15. Un método para preparar un anticuerpo monoclonal que comprende cultivar un hibridoma clonado que comprende células de bazo de un mamífero inmunizado con LDLR +291 altamente purificado humano soluble, es decir, la forma del receptor humano soluble incluyendo la forma de la secuencia de aminoácidos Asp+4 a Glu+291 de la secuencia de LDLR humano soluble, y células linfoides homogénicas o heterogénicas en medio líquido o en el abdomen de un mamífero que permita que el hibridoma produzca y acumule el anticuerpo monoclonal.

16. Un método para purificar LDLR humano, que comprende poner en contacto un material que contiene LDLR humano a granel con el anticuerpo monoclonal de acuerdo con cualquiera de las reivindicaciones 1 a 8 o con el anticuerpo monoclonal preparado por el método de la reivindicación 15.

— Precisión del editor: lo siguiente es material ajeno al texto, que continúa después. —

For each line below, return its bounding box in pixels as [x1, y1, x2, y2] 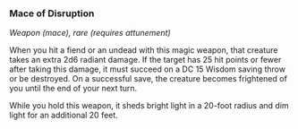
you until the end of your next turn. [9, 83, 138, 94]
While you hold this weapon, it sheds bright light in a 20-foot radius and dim [9, 100, 289, 111]
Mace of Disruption [9, 7, 95, 20]
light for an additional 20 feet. [9, 110, 118, 121]
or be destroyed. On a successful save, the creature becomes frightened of [9, 73, 288, 84]
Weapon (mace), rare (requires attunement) [9, 28, 172, 39]
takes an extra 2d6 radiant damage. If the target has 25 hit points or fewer [9, 55, 282, 65]
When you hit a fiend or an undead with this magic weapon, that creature [9, 45, 278, 56]
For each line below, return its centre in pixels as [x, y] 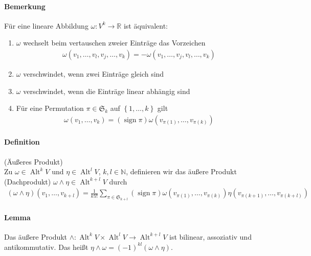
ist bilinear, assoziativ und [210, 236]
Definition [22, 142]
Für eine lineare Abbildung [46, 25]
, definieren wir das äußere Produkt [181, 171]
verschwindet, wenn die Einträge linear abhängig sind [107, 91]
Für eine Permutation [50, 108]
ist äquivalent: [146, 25]
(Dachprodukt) [28, 181]

17. Un método in vitro para inhibir las replicación del virus de la hepatitis C, que comprende poner en contacto células con el anticuerpo monoclonal de las reivindicaciones 1 a 8 antes de la infección por el virus de la hepatitis C para inhibir la replicación de la hepatitis C en las células.

18. El uso del anticuerpo monoclonal de acuerdo con las reivindicaciones 1 a 8 para la preparación de un medicamento para el tratamiento por infección de la hepatitis C.

19. El anticuerpo monoclonal de acuerdo con las reivindicaciones 1 a 8 para uso como medicamento.